:: WHAT TO DO ::
Among the entries, find each line that includes the string "median" and list it.
Segment Start: DATA TO PROCESS
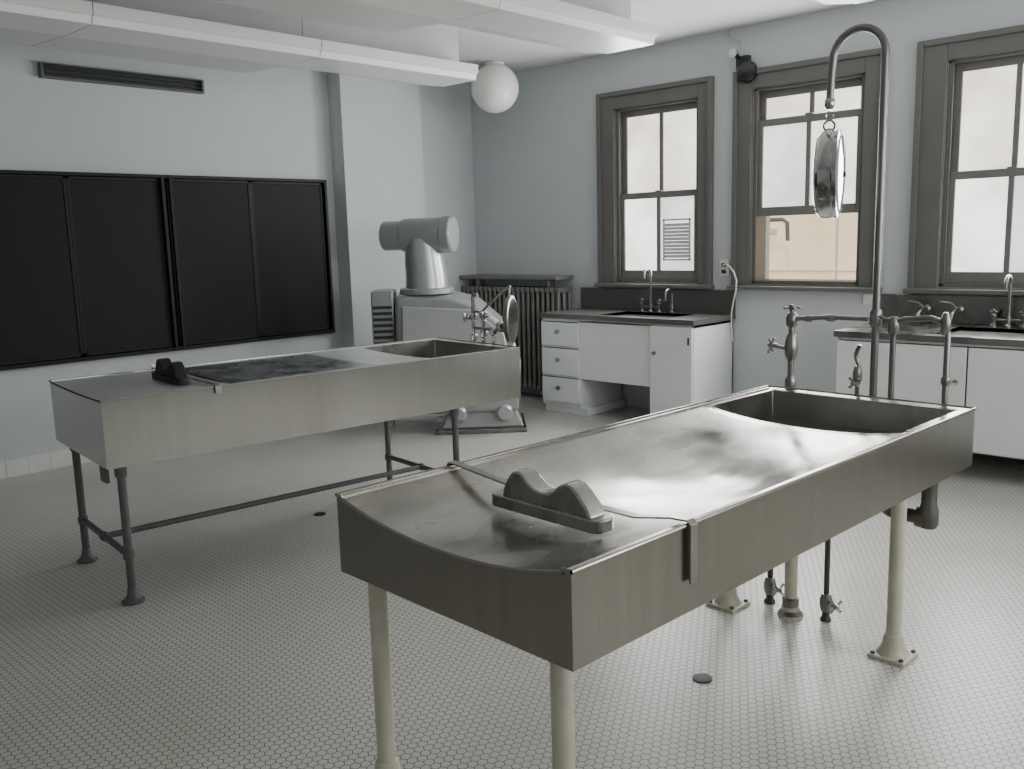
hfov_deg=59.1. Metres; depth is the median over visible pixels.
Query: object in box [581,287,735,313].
backsplash
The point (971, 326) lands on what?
countertop
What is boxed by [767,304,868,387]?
tap
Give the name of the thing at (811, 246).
building
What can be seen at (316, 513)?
floor drain
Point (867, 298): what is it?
wall socket
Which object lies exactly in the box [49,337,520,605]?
table
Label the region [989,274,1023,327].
faucet
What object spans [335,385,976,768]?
table
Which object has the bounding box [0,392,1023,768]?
floor
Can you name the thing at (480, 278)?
shelf
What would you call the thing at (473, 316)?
tap
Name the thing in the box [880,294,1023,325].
backsplash
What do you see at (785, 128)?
window
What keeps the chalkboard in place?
attached to the wall at (273, 122)
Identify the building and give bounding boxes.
[769,213,857,279]
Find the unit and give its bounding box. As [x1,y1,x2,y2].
[370,216,526,434]
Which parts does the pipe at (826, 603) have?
valve handle
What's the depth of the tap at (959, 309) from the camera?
6.22 m
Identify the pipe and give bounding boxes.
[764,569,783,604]
[777,556,802,619]
[819,539,842,621]
[824,23,889,396]
[871,312,951,403]
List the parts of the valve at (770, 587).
valve handle
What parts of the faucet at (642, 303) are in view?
spout
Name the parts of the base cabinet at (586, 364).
drawer, drawer, drawer, apron panel, door
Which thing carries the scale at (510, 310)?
on the table at (116, 421)
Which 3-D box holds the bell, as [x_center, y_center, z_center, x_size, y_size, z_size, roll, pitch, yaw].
[1.797,-2.584,7.089,0.265,0.430,0.140,7,13,43]
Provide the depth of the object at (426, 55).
6.31 m
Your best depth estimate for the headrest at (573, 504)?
2.35 m
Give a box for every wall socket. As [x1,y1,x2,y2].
[720,259,736,340]
[863,294,872,303]
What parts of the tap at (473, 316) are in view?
handle, handle
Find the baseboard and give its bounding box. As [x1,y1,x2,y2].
[0,449,92,478]
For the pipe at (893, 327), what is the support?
attached to the table at (767, 475)
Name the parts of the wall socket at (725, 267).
plate
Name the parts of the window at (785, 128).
glass pane, glass pane, sash, sash, glass pane, glass pane
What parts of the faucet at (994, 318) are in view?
spout
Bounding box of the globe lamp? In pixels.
[471,61,518,112]
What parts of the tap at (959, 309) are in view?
lever, spout
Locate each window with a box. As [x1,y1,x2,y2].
[594,76,714,288]
[727,48,881,292]
[903,24,1023,295]
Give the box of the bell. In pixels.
[729,30,757,82]
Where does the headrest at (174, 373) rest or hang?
on the table at (116, 421)
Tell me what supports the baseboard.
attached to the wall at (273, 122)
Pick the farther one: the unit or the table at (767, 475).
the unit
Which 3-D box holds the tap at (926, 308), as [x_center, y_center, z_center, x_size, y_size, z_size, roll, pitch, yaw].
[2.856,-0.530,6.377,0.129,0.126,0.190,7,13,43]
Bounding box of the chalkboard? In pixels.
[0,170,334,370]
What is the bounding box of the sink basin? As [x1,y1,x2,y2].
[602,311,692,317]
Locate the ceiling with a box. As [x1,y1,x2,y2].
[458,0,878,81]
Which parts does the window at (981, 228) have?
glass pane, sash, sash, glass pane, glass pane, glass pane
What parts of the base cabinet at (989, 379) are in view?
door, door
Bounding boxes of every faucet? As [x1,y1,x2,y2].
[639,267,662,311]
[664,289,674,312]
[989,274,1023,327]
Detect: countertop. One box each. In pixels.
[538,287,735,325]
[833,294,1023,346]
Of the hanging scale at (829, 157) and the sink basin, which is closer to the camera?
the hanging scale at (829, 157)
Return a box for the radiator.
[460,274,572,389]
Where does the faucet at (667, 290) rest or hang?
on the countertop at (692, 307)
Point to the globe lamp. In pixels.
(495, 89)
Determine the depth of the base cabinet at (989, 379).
5.56 m
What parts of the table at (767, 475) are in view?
leg, leg, leg, leg
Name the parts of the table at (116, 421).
leg, leg, plate, leg, leg
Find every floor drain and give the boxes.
[314,512,325,515]
[693,673,712,683]
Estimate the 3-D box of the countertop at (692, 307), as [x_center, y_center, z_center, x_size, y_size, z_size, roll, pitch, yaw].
[1.043,-0.692,7.821,1.631,0.236,0.643,7,13,43]
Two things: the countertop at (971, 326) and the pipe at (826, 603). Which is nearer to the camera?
the pipe at (826, 603)
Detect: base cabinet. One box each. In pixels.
[541,318,732,415]
[836,337,1023,459]
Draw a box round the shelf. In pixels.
[460,274,572,286]
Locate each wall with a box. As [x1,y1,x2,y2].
[0,43,476,460]
[470,0,1023,408]
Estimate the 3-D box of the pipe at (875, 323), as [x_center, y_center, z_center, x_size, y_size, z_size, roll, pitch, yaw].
[1.416,-0.617,3.762,0.074,1.685,0.280,-10,13,-43]
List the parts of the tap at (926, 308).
lever, spout
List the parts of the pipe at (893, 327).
lever
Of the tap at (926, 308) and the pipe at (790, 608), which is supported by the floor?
the pipe at (790, 608)
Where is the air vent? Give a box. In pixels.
[37,61,204,93]
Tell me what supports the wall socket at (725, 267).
attached to the wall at (535, 163)
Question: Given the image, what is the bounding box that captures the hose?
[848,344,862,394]
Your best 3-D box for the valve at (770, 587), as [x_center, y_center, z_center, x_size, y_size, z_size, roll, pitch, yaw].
[1.104,0.617,3.799,0.057,0.655,0.112,-4,9,-13]
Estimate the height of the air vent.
0.105 m
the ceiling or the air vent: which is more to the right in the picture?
the ceiling
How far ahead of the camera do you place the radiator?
8.85 m
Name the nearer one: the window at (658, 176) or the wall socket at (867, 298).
the wall socket at (867, 298)
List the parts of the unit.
sloped panel, plate
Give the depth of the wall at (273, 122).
7.14 m
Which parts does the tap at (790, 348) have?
handle, handle
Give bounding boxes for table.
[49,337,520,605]
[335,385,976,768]
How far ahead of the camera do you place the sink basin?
7.87 m
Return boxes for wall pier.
[327,72,424,347]
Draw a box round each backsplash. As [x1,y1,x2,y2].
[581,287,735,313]
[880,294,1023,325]
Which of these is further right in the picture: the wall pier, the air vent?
the wall pier
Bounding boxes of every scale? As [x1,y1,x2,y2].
[503,285,517,343]
[812,120,845,218]
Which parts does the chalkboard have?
panel, panel frame, panel, panel frame, panel frame, panel, panel, panel frame
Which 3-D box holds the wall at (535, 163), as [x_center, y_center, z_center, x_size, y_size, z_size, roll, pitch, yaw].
[2.909,-1.157,6.593,9.206,3.160,0.300,7,13,43]
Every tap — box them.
[463,285,510,343]
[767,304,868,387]
[908,300,930,315]
[940,301,963,319]
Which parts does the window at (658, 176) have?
glass pane, glass pane, sash, sash, louvre panel, glass pane, glass pane
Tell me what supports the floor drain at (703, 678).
on the floor
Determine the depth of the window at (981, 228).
6.16 m
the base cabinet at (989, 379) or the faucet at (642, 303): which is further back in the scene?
the faucet at (642, 303)

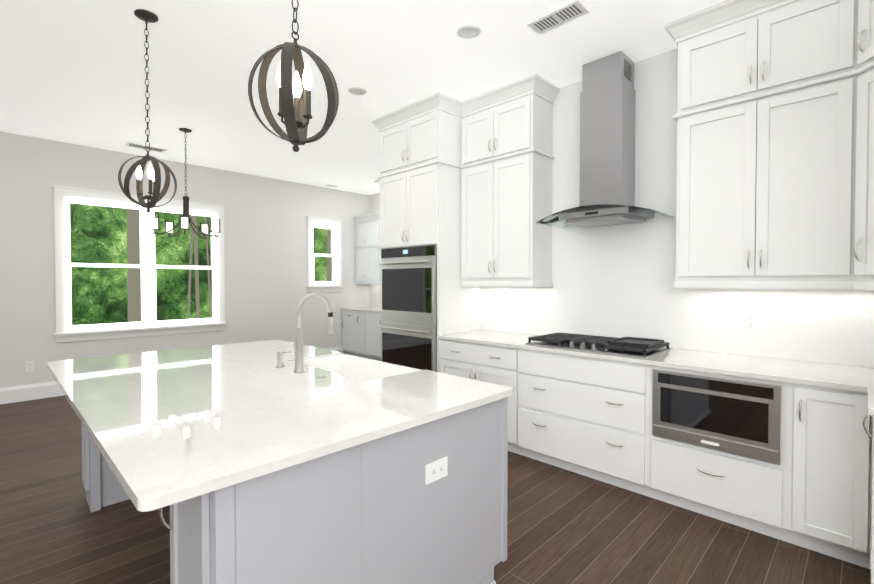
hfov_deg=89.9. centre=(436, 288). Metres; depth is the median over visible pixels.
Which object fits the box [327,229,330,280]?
trunk
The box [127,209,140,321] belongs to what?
trunk
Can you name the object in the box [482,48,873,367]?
wall
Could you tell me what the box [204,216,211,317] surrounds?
trunk
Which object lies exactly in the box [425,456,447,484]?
outlet
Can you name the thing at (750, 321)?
outlet
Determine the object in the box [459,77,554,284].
upper cabinet
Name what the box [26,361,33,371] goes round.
outlet
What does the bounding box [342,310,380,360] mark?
base cabinet
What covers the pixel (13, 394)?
baseboard
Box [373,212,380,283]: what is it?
upper cabinet
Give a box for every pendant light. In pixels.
[118,9,176,212]
[248,0,338,151]
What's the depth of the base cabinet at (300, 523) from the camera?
1.28 m
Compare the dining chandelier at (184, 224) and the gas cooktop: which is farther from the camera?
the dining chandelier at (184, 224)
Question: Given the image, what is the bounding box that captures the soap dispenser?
[275,351,291,367]
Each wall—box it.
[0,131,369,387]
[370,193,380,306]
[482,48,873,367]
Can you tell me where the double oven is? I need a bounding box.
[378,245,435,371]
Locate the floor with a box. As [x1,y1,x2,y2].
[0,396,870,583]
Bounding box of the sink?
[292,354,420,380]
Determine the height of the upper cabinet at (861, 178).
1.707 m
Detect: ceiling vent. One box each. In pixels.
[125,142,166,152]
[527,0,588,34]
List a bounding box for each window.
[52,185,226,342]
[306,216,343,291]
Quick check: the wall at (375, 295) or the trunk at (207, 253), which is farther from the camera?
the trunk at (207, 253)
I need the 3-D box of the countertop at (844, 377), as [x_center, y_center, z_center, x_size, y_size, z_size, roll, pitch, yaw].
[1.312,0.460,2.878,3.500,0.029,1.135,1,1,45]
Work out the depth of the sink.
2.86 m
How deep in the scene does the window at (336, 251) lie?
8.01 m
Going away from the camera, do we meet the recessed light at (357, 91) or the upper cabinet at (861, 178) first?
the upper cabinet at (861, 178)
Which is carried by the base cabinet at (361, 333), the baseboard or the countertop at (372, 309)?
the countertop at (372, 309)
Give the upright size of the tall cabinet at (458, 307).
1.810 m
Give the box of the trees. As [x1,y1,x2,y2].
[70,203,331,324]
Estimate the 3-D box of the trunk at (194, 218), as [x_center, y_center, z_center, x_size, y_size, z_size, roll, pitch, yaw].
[-5.834,-2.776,10.487,0.080,14.002,0.360,1,1,45]
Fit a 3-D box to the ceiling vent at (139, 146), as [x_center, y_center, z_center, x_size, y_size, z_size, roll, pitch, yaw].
[-3.700,-1.800,5.570,0.180,0.008,0.420,1,1,45]
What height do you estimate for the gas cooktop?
0.076 m
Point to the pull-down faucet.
(298, 358)
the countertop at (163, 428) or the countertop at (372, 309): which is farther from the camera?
the countertop at (372, 309)
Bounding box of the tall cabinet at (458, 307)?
[380,237,482,371]
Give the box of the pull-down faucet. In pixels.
[292,293,335,372]
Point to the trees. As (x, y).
(80, 214)
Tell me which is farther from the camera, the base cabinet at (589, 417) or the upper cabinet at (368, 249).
the upper cabinet at (368, 249)
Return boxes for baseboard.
[0,346,342,403]
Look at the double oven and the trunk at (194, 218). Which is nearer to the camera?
the double oven
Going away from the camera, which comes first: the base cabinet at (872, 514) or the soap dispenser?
the base cabinet at (872, 514)
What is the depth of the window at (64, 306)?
5.97 m
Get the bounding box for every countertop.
[46,340,513,511]
[341,307,380,312]
[437,330,873,415]
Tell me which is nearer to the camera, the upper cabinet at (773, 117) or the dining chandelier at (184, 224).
the upper cabinet at (773, 117)
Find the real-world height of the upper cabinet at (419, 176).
1.362 m
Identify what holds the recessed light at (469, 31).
in the ceiling
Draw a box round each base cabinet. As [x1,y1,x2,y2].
[81,422,129,511]
[161,444,360,583]
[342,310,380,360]
[439,339,872,568]
[863,414,873,583]
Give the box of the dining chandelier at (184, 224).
[149,128,220,238]
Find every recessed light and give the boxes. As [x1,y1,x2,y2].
[348,87,366,94]
[457,24,480,38]
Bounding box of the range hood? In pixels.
[536,51,670,227]
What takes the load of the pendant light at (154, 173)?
hanging from the ceiling
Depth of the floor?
2.41 m
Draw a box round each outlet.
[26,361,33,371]
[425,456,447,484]
[744,313,757,331]
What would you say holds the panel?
on the floor
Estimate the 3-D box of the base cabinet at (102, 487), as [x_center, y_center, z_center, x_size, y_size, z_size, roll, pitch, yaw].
[-2.024,0.913,2.878,0.230,0.876,0.470,1,1,45]
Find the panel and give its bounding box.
[361,397,507,583]
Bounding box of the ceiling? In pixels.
[0,0,799,194]
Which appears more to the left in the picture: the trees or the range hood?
the trees
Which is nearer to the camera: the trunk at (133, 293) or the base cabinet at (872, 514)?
the base cabinet at (872, 514)
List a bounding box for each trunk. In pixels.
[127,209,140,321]
[187,215,199,318]
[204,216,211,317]
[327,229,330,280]
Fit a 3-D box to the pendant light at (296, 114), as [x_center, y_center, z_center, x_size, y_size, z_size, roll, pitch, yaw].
[-0.503,-1.112,1.548,0.322,1.250,0.315,1,1,45]
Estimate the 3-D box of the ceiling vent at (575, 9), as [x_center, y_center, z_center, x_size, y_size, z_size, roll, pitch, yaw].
[0.779,-1.754,2.835,0.360,0.008,0.160,1,1,45]
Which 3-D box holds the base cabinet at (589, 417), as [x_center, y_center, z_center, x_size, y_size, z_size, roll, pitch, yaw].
[1.471,0.911,3.048,3.501,0.874,0.680,1,1,45]
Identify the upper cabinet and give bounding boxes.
[353,213,372,283]
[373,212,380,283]
[375,93,458,240]
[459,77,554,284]
[672,0,851,283]
[848,0,873,283]
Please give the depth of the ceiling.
3.42 m
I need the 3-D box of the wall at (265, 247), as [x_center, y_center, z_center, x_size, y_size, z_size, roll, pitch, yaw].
[-4.489,-0.249,5.593,0.160,3.110,9.230,1,1,45]
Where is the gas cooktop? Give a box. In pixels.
[525,332,671,357]
Segment End: DATA TO PROCESS
:: TASK RESPONSE ::
hfov_deg=59.1. Metres; depth is the median over visible pixels.
hfov_deg=89.9. centre=(436, 288). Metres; depth is the median over visible pixels.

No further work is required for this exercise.